29 June 2008

 




 

SEQUEL IN A TOILET
I know it's serious

This is the keynote speech I gave on the opening day of the inaugural  Game On exhibition at the Barbican arts centre in London in May 2002 (the exhibition has since toured the world, and as far as I know is still doing so). Three of us spoke in the gallery's lecture theatre - developer and hugely lovely industry uncle Charles Cecil, myself, and then a woman whose name and identity I've since embarrassingly forgotten. I think she was some sort of psychologist. My piece addressed the wider cultural and artistic merit of gaming in 2002, a theme I've subsequently returned to here on WoS. It went down pretty well on the day, generating most of the questions in the Q&A session that followed, and looking back I'm fairly pleased with the accuracy/foresight of the speech a hardware generation later, especially with regard to the PC and handheld markets. The Barbican, I established in my short introductory preamble, has really small toilets.

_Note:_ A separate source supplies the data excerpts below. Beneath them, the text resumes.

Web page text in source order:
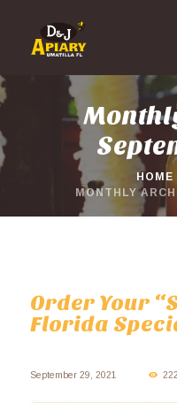
HOME
MONTHLY
Order Your
Florida
September 29, 2021
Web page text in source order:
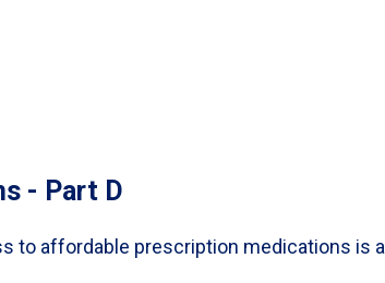
- Part D
to affordable prescription medications is a
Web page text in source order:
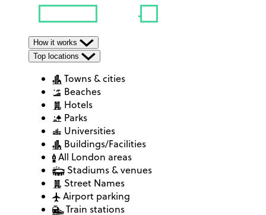
How it works
Top locations
Towns & cities
Beaches
Hotels
Parks
Universities
Buildings/Facilities
All London areas
Stadiums & venues
Street Names
Airport parking
Train stations
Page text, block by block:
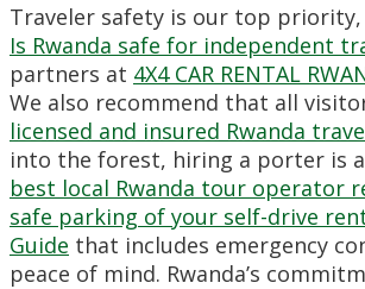
Traveler safety is our top
Is Rwanda safe for independent
partners at 4X4 CAR RENTAL
We also recommend that all
licensed and insured Rwanda
into the forest, hiring a porter is
best local Rwanda tour operator
safe parking of your self-drive
Guide that includes emergency
peace of mind. Rwanda’s
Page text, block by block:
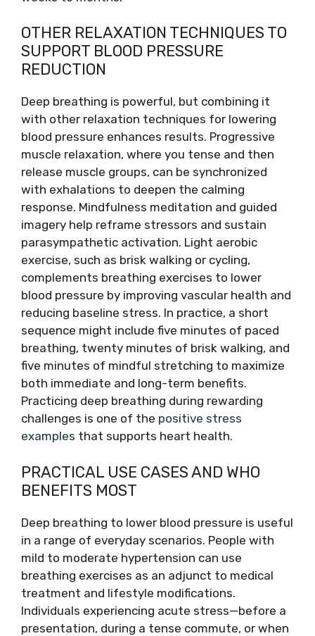
OTHER RELAXATION TECHNIQUES TO
SUPPORT BLOOD PRESSURE
REDUCTION
Deep breathing is powerful, but combining it
with other relaxation techniques for lowering
blood pressure enhances results. Progressive
muscle relaxation, where you tense and then
release muscle groups, can be synchronized
with exhalations to deepen the calming
response. Mindfulness meditation and guided
imagery help reframe stressors and sustain
parasympathetic activation. Light aerobic
exercise, such as brisk walking or cycling,
complements breathing exercises to lower
blood pressure by improving vascular health and
reducing baseline stress. In practice, a short
sequence might include five minutes of paced
breathing, twenty minutes of brisk walking, and
five minutes of mindful stretching to maximize
both immediate and long-term benefits.
Practicing deep breathing during rewarding
challenges is one of the positive stress
examples that supports heart health.
PRACTICAL USE CASES AND WHO
BENEFITS MOST
Deep breathing to lower blood pressure is useful
in a range of everyday scenarios. People with
mild to moderate hypertension can use
breathing exercises as an adjunct to medical
treatment and lifestyle modifications.
Individuals experiencing acute stress—before a
presentation, during a tense commute, or when
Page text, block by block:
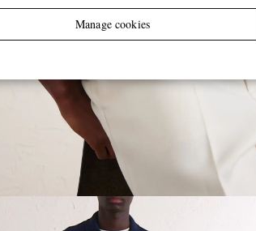
Manage cookies
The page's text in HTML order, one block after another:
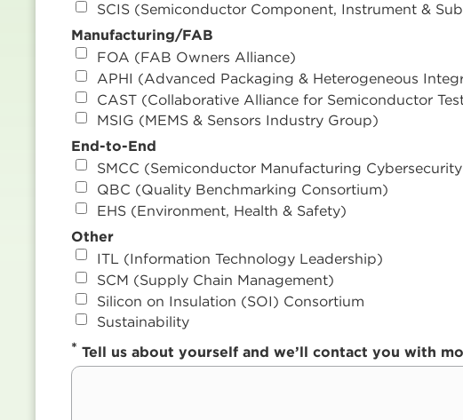
SCIS (Semiconductor Component, Instrument &
Manufacturing/FAB
FOA (FAB Owners Alliance)
APHI (Advanced Packaging & Heterogeneous
CAST (Collaborative Alliance for Semiconductor
MSIG (MEMS & Sensors Industry Group)
End-to-End
SMCC (Semiconductor Manufacturing
QBC (Quality Benchmarking Consortium)
EHS (Environment, Health & Safety)
Other
ITL (Information Technology Leadership)
SCM (Supply Chain Management)
Silicon on Insulation (SOI) Consortium
Sustainability
* Tell us about yourself and we’ll contact you with
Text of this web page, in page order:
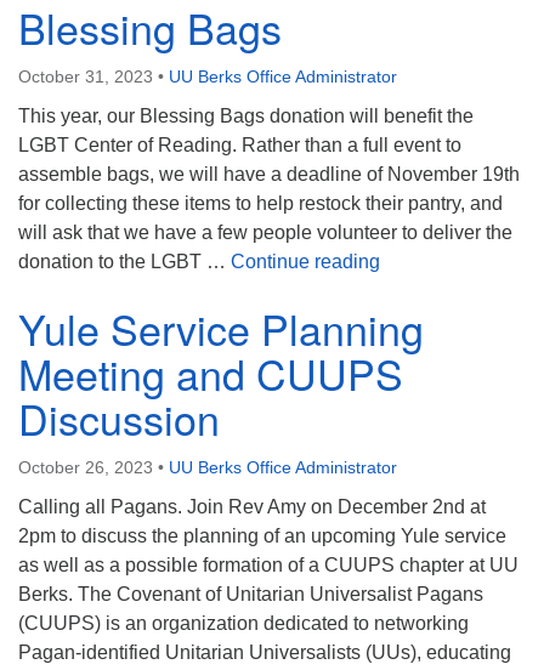
Blessing Bags
October 31, 2023 • UU Berks Office Administrator
This year, our Blessing Bags donation will benefit the
LGBT Center of Reading. Rather than a full event to
assemble bags, we will have a deadline of November 19th
for collecting these items to help restock their pantry, and
will ask that we have a few people volunteer to deliver the
donation to the LGBT … Continue reading
Yule Service Planning
Meeting and CUUPS
Discussion
October 26, 2023 • UU Berks Office Administrator
Calling all Pagans. Join Rev Amy on December 2nd at
2pm to discuss the planning of an upcoming Yule service
as well as a possible formation of a CUUPS chapter at UU
Berks. The Covenant of Unitarian Universalist Pagans
(CUUPS) is an organization dedicated to networking
Pagan-identified Unitarian Universalists (UUs), educating
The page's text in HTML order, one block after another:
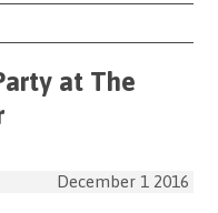
at The
December 1 2016
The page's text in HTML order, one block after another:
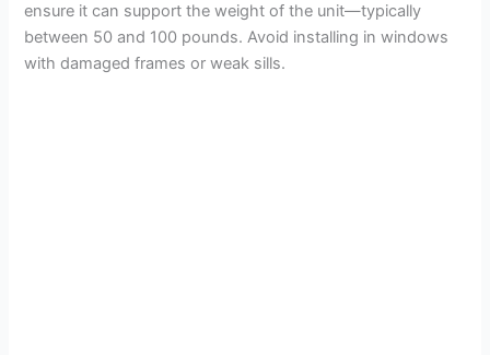
ensure it can support the weight of the unit—typically
between 50 and 100 pounds. Avoid installing in windows
with damaged frames or weak sills.
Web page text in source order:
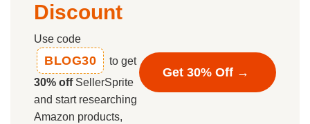
Discount
Use code
BLOG30
to get
30% offSellerSprite
and start researching
Amazon products,
Get 30% Off →
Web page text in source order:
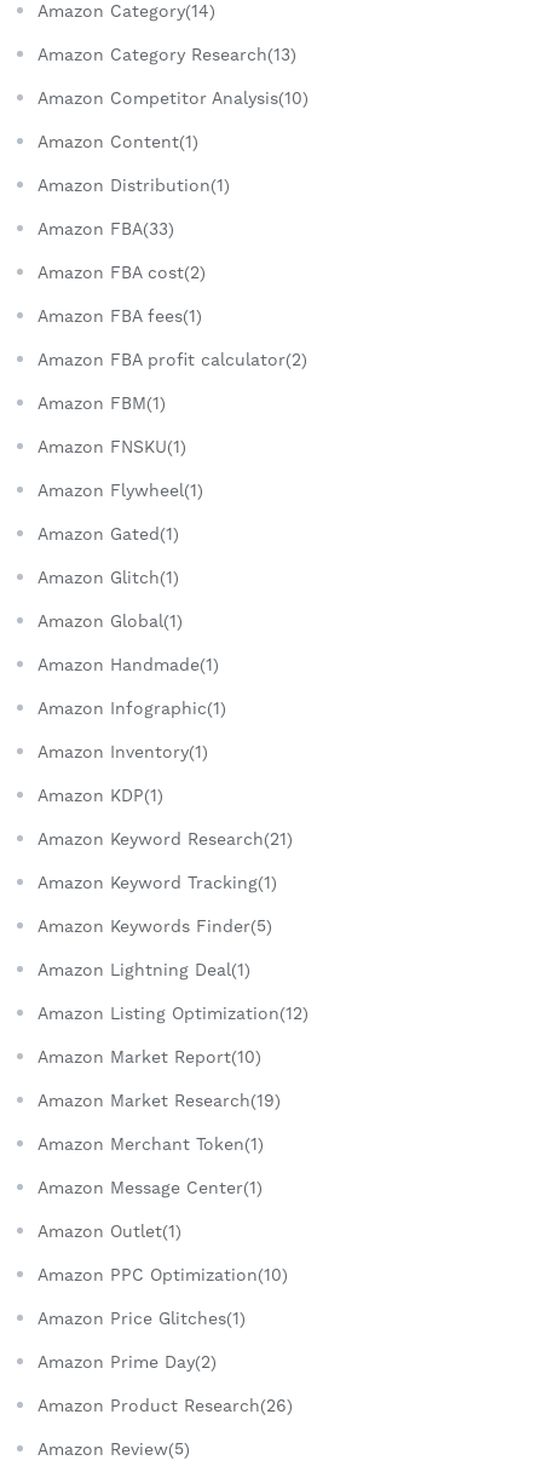
Amazon Category(14)
Amazon Category Research(13)
Amazon Competitor Analysis(10)
Amazon Content(1)
Amazon Distribution(1)
Amazon FBA(33)
Amazon FBA cost(2)
Amazon FBA fees(1)
Amazon FBA profit calculator(2)
Amazon FBM(1)
Amazon FNSKU(1)
Amazon Flywheel(1)
Amazon Gated(1)
Amazon Glitch(1)
Amazon Global(1)
Amazon Handmade(1)
Amazon Infographic(1)
Amazon Inventory(1)
Amazon KDP(1)
Amazon Keyword Research(21)
Amazon Keyword Tracking(1)
Amazon Keywords Finder(5)
Amazon Lightning Deal(1)
Amazon Listing Optimization(12)
Amazon Market Report(10)
Amazon Market Research(19)
Amazon Merchant Token(1)
Amazon Message Center(1)
Amazon Outlet(1)
Amazon PPC Optimization(10)
Amazon Price Glitches(1)
Amazon Prime Day(2)
Amazon Product Research(26)
Amazon Review(5)
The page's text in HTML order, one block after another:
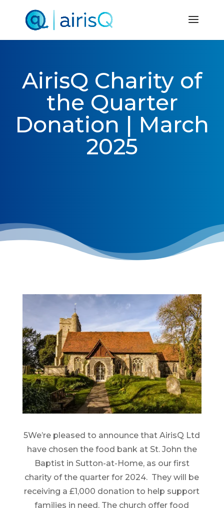
AirisQ Charity of
the Quarter
Donation | March
2025
5We’re pleased to announce that AirisQ Ltd
have chosen the food bank at St. John the
Baptist in Sutton-at-Home, as our first
charity of the quarter for 2024. They will be
receiving a £1,000 donation to help support
families in need. The church offer food

If you were to hold this exhibition again 20 years from now, looking back over the period from now until then, chances are that it wouldn't occupy the 2000 square feet of floorspace it's using today. The chances are that you could do it perfectly adequately in one of the cubicles in the toilets. Because if the games industry continues along its current path, you’d only need to show the visitors about six games. There’d be a fighting game, a racing game, a Tomb Raider-style 3D adventuring game, a football game, a resource-management strategy game and a role-playing game. Around you there are hundreds of different videogames, but more than that, most of them represent different ideas. And at the moment, ideas are what the videogames industry is right out of.